ABOUT THIS EXERCISE →
Check each line of the entries for "Guide" and report the ones that have it.

**** MATERIAL FOR THE TASK ****

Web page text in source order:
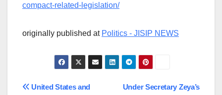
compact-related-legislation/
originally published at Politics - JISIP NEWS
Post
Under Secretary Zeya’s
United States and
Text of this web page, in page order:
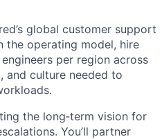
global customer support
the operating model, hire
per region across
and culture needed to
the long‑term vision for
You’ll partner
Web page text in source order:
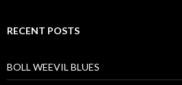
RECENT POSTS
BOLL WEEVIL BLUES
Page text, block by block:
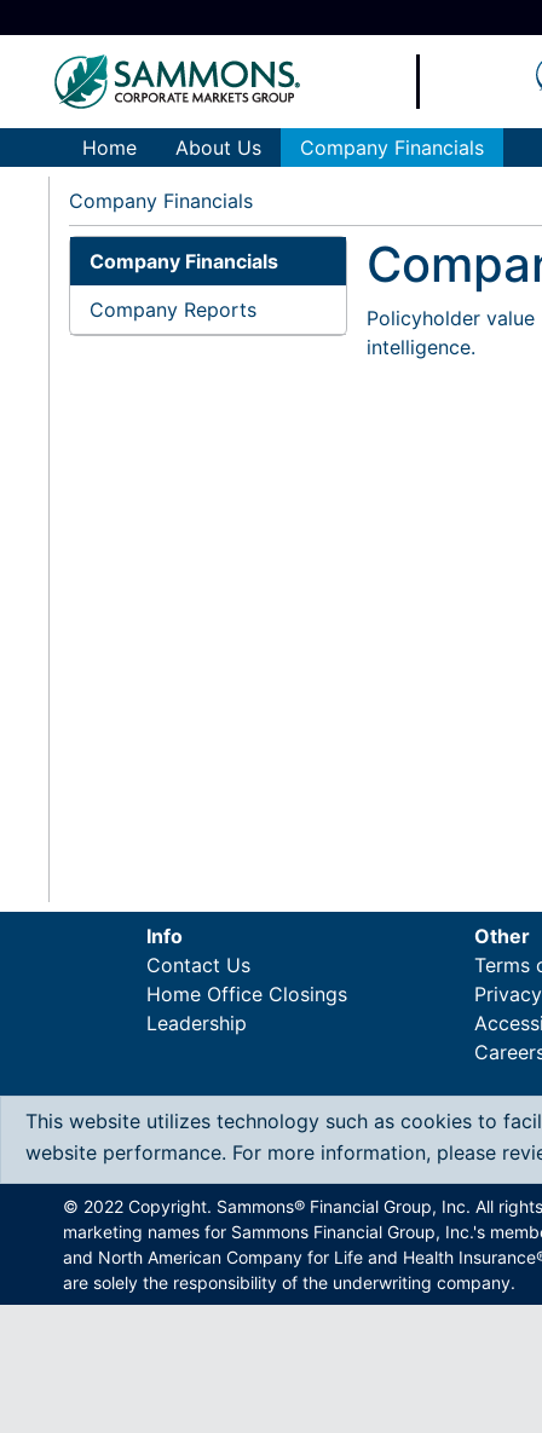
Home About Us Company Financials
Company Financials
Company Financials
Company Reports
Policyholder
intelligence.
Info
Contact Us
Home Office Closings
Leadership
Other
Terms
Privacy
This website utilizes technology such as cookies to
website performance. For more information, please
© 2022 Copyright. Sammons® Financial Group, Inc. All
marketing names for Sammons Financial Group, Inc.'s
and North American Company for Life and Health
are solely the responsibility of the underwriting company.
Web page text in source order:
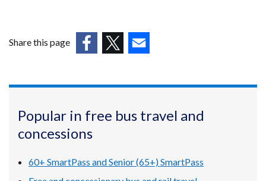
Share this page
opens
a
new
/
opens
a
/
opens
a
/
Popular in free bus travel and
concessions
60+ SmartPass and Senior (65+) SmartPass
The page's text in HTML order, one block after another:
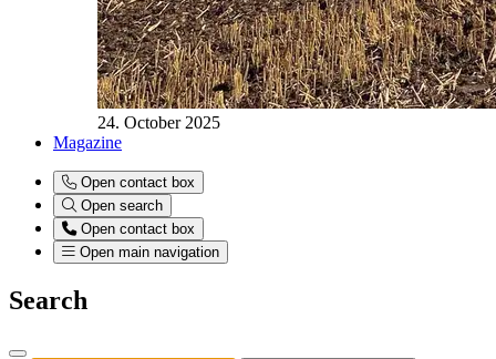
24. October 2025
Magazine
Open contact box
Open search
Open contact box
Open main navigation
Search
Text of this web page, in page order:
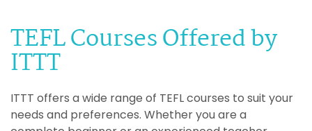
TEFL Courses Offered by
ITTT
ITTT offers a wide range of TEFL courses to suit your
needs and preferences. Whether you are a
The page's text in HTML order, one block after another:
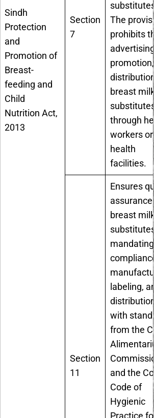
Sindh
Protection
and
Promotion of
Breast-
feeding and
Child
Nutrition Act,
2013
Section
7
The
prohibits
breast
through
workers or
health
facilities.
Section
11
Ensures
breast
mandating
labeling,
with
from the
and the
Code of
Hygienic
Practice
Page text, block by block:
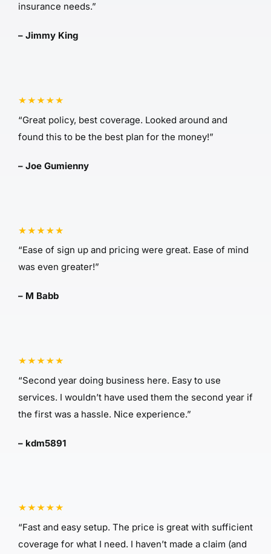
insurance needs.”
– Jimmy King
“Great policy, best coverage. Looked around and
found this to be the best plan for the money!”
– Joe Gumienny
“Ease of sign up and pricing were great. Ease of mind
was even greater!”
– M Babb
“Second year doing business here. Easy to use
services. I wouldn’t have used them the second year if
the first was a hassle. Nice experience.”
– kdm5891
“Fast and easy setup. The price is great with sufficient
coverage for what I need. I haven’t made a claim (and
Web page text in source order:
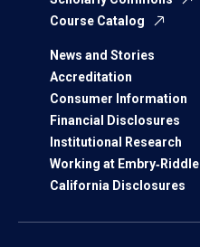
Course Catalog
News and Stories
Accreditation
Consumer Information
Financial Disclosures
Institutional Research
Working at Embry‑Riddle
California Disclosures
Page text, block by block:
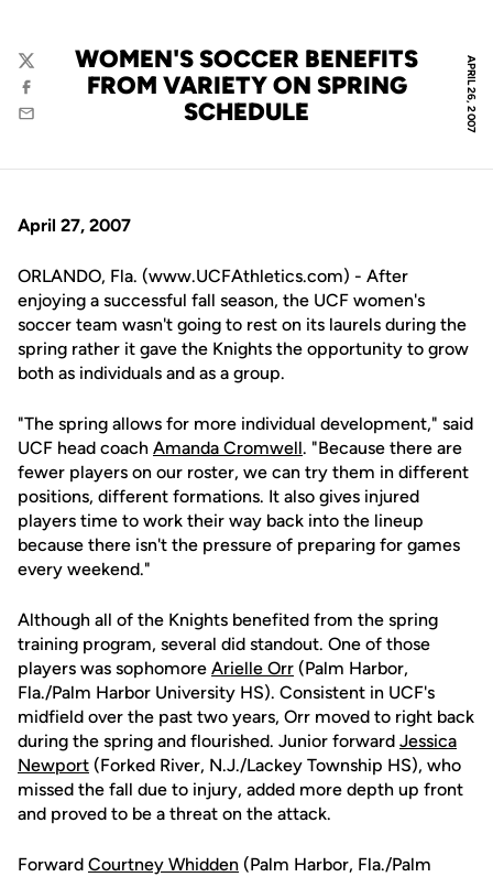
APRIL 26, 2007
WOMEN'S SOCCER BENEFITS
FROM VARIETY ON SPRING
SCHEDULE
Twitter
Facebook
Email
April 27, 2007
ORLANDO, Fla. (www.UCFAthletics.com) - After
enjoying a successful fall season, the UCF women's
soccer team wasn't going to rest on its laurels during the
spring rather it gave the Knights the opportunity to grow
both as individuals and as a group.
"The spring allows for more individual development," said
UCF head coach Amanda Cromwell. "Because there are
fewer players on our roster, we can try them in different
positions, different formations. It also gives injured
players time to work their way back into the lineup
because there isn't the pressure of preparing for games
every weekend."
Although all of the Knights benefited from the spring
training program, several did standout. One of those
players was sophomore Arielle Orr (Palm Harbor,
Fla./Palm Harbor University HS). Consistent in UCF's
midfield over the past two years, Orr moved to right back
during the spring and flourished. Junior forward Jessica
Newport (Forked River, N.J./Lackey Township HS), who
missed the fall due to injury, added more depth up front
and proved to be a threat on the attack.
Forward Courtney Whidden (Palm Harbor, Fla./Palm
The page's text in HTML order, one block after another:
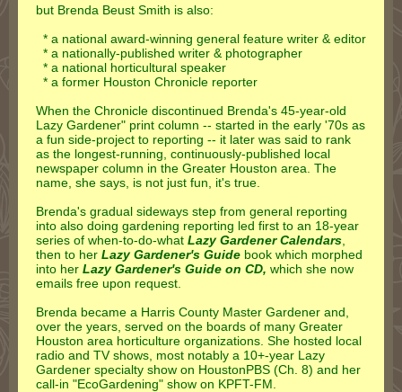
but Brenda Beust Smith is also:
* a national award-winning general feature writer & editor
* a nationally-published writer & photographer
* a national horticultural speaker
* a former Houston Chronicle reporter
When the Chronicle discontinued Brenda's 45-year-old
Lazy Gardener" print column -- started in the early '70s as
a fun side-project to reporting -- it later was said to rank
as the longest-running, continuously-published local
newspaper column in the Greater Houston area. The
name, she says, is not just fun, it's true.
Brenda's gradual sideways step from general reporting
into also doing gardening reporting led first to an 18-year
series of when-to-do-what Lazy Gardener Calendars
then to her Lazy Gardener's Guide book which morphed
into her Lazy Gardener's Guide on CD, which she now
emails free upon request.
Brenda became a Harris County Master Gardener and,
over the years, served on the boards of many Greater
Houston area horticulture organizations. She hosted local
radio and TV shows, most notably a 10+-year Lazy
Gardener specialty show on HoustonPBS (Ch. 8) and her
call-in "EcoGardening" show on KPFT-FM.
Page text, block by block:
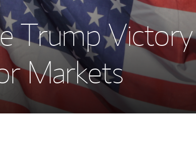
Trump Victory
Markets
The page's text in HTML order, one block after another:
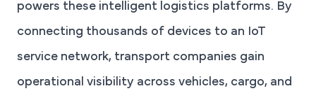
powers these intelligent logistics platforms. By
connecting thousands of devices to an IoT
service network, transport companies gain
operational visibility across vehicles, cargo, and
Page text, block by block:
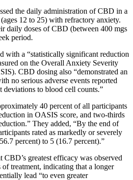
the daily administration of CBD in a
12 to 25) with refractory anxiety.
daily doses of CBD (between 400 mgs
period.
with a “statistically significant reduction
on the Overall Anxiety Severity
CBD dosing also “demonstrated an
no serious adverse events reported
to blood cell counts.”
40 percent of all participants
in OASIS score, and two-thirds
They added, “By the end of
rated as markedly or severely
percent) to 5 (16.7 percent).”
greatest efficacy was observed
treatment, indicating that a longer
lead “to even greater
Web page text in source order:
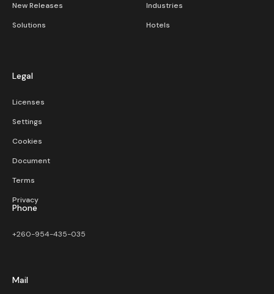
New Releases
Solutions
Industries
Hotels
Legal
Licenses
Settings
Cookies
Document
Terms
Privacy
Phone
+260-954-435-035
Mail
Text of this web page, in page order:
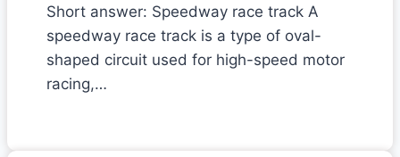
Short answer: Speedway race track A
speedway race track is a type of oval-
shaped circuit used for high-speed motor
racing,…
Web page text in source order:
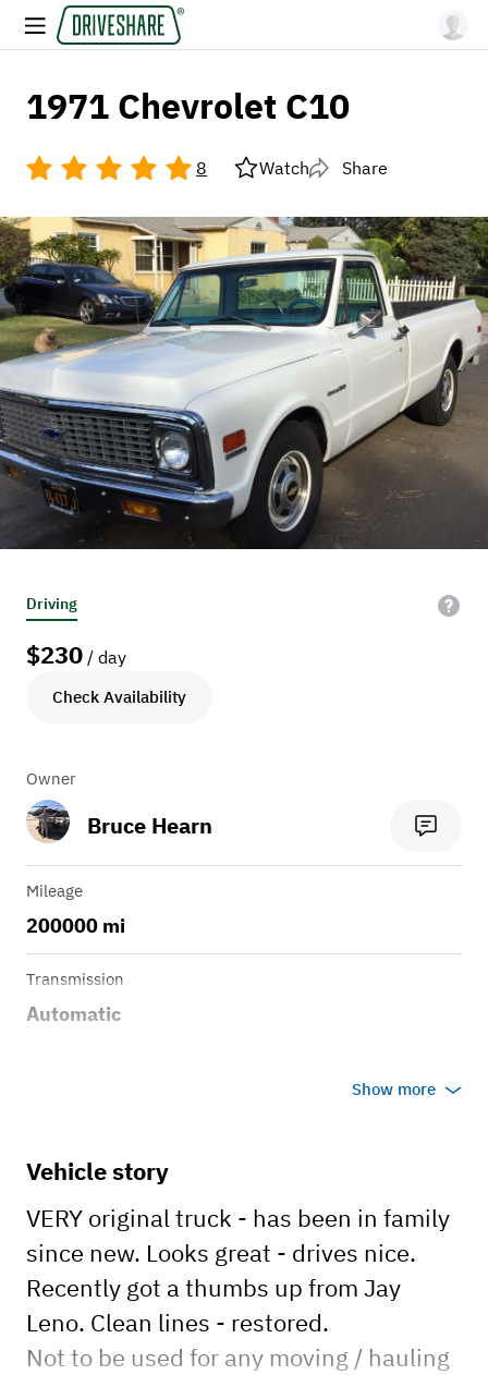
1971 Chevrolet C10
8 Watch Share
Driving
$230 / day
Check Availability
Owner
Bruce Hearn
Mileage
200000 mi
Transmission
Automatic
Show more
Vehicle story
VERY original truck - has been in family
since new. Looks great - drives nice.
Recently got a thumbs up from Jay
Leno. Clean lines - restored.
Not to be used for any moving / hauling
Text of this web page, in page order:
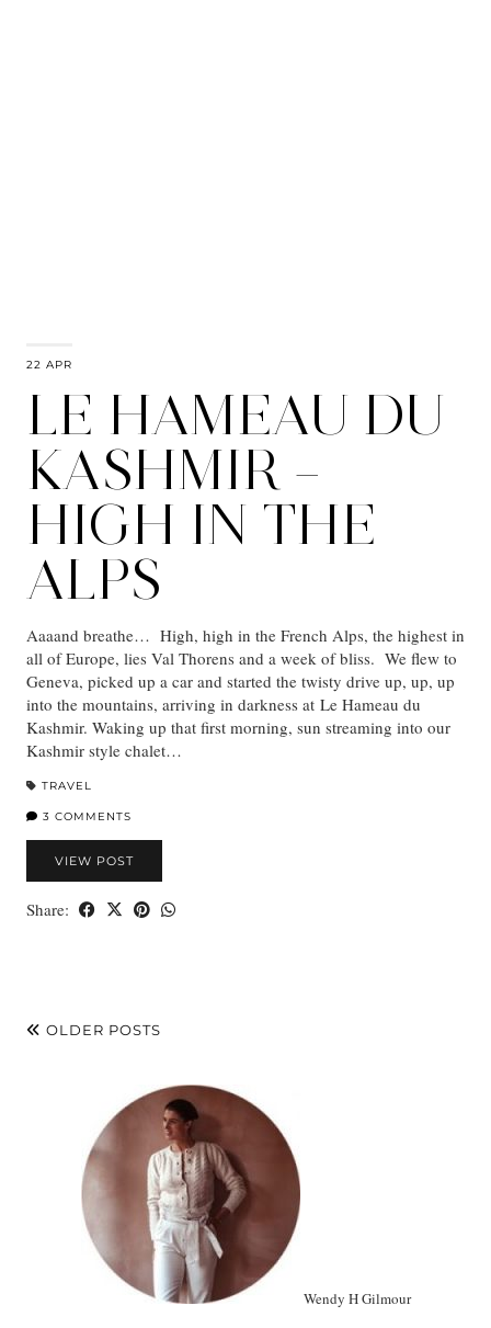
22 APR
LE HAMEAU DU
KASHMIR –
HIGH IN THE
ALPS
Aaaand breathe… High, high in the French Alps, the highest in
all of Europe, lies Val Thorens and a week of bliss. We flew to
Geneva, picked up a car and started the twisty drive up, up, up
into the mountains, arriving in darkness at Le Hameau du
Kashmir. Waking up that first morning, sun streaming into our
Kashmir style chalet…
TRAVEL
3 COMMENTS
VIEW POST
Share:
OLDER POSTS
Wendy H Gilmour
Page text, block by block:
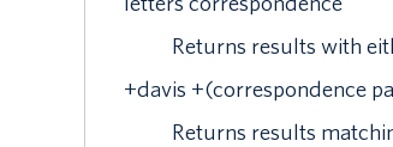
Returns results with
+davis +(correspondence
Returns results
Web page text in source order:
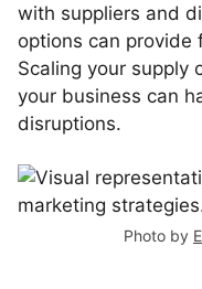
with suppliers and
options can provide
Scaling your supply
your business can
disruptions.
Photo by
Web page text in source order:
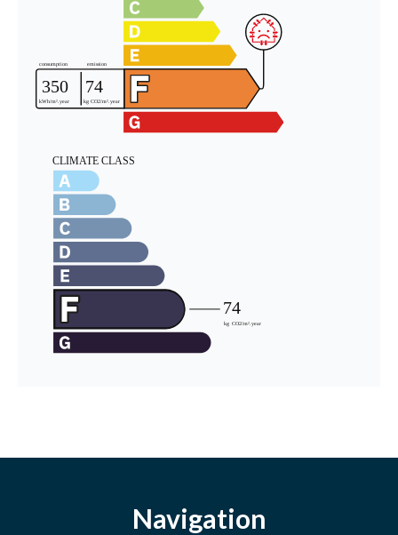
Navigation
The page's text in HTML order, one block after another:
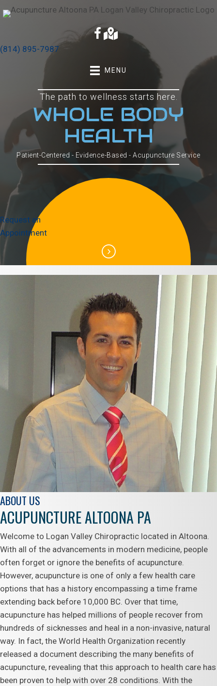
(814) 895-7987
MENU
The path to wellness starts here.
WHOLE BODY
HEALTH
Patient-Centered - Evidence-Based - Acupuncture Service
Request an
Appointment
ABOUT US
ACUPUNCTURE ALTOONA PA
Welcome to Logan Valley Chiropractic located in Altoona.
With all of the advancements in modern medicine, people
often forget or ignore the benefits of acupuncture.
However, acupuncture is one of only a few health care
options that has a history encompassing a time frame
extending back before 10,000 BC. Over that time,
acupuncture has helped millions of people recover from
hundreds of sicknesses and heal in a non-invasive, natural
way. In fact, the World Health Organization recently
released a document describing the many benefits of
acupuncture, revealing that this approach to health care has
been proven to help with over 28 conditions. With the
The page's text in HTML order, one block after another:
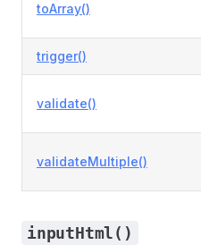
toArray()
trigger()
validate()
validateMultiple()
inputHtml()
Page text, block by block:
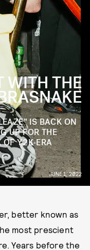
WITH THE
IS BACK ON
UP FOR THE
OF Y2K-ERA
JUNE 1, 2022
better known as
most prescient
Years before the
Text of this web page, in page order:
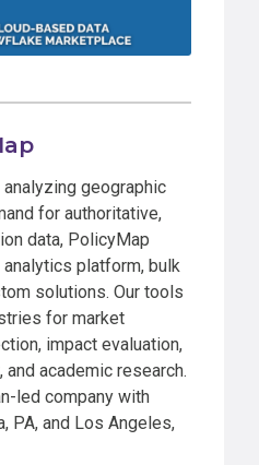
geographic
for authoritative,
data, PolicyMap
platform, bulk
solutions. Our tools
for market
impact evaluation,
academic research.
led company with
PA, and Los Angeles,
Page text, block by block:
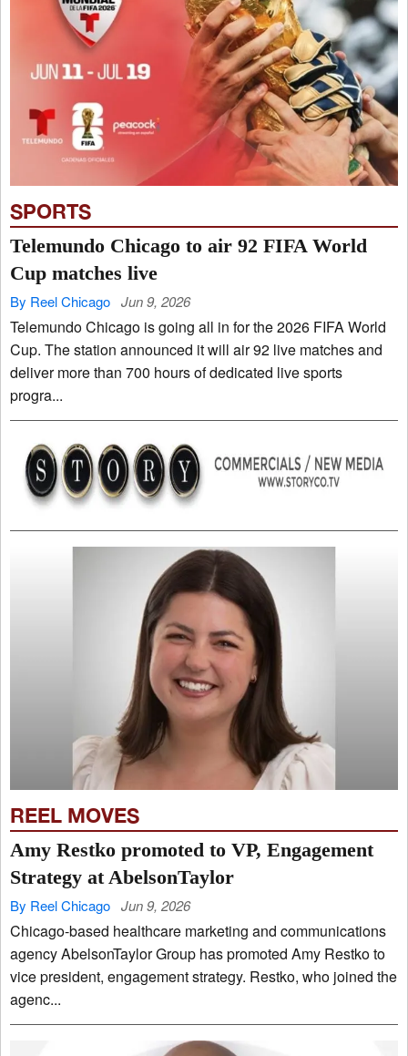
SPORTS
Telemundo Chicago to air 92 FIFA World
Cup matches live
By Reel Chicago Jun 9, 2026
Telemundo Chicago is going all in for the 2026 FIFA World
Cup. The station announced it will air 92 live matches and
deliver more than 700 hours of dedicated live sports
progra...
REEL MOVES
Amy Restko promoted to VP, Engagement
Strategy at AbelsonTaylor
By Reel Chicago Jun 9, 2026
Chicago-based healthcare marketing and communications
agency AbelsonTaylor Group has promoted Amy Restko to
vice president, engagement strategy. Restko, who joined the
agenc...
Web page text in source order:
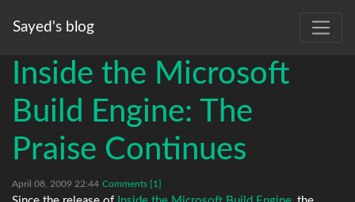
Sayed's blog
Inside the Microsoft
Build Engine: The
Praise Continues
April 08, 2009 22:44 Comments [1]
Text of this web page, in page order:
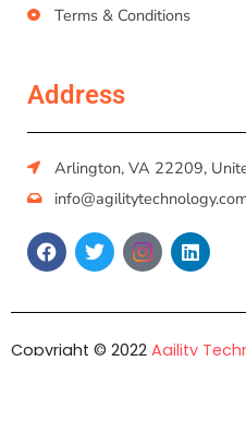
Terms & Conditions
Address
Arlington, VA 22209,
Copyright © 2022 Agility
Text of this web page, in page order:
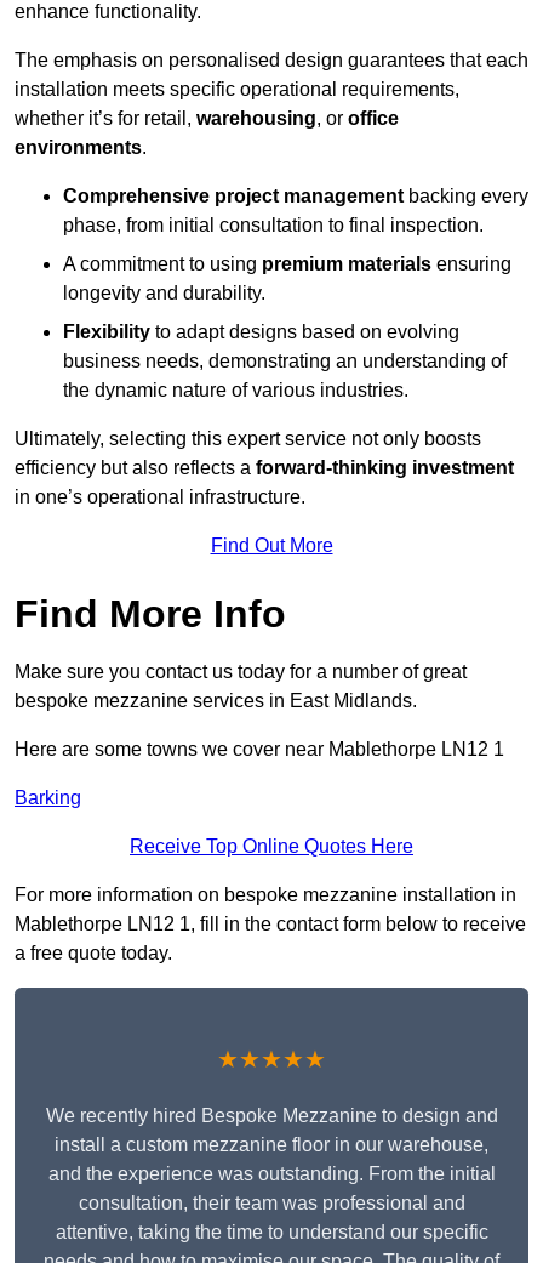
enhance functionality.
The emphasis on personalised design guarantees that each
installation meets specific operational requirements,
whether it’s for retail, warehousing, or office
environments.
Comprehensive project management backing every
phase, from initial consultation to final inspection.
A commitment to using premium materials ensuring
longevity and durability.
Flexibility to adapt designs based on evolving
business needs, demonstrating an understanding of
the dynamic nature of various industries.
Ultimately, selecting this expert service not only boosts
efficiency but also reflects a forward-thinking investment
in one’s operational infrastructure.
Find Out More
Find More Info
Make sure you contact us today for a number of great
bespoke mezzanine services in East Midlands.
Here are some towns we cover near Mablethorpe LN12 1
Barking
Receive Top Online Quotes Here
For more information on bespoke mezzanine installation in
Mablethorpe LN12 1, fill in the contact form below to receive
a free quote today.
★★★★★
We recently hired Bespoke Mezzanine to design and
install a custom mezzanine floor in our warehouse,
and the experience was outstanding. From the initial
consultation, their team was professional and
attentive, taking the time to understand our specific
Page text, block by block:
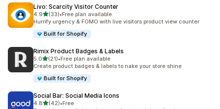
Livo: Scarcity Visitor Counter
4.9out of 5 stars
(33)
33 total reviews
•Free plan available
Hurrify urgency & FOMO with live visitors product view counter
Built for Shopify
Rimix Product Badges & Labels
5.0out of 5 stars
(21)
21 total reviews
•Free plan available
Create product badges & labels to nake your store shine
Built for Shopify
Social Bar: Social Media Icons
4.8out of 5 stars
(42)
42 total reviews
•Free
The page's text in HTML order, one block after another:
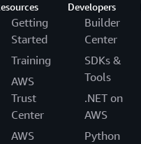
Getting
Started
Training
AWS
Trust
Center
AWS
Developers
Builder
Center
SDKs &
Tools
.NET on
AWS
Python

****

ANSWER BOX →
then to her Lazy Gardener's Guide book which morphed
into her Lazy Gardener's Guide on CD, which she now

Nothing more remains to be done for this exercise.